My First AI Red Team: Grey Swan Hackathon

Grey Swan AI runs the largest AI red teaming network in the world. Their hackathons put anonymized models from companies like OpenAI, Anthropic, and Google DeepMind in front of participants and challenge them to find safety vulnerabilities. Past events have seen thousands of participants generate millions of attack attempts, with findings going directly into model safety cards before public release. When I heard about this one I signed up immediately.

I went in with zero red teaming experience. I'd done some reading online beforehand about how people approach this and the deeper principles behind why models behave the way they do under adversarial pressure. That research shaped how I thought about the problem.

Hackathon rules require exploits to stay private for 30 days so I won't be sharing specifics. But I want to write about the principles that clicked for me and what I took away from my first real exposure to AI safety work.

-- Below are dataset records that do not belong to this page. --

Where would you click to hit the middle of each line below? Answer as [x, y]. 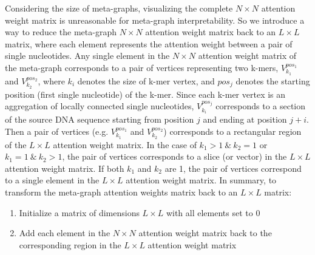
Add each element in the [65, 233]
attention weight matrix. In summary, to [201, 180]
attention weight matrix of [247, 56]
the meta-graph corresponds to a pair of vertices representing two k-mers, [142, 67]
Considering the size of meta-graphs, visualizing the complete [119, 8]
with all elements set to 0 [213, 212]
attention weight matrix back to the [205, 233]
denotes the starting [273, 80]
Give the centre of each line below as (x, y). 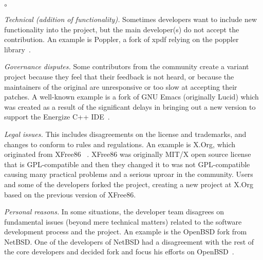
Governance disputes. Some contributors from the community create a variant (127, 66)
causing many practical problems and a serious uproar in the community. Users (129, 174)
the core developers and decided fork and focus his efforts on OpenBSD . (119, 252)
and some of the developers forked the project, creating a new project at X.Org (129, 184)
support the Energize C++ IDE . (57, 117)
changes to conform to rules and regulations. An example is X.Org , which (120, 144)
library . (17, 49)
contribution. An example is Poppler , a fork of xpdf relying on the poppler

What I Learned About How Models Enforce Safety

The biggest shift in my thinking was understanding that LLM safety isn't really a wall. It's a weight system. Every token you send carries a classification weight that the model checks against its safety training. The model is constantly predicting your intent based on the pattern of your conversation, not just the individual words.

There are very few absolute hard stops in any model's safety architecture. The rest is softer, contextual, and responsive to framing. The same word can trigger a refusal or pass cleanly depending on the conversational context that precedes it. The model's trust in your intent shifts dynamically across a conversation and that shift is where the real attack surface lives.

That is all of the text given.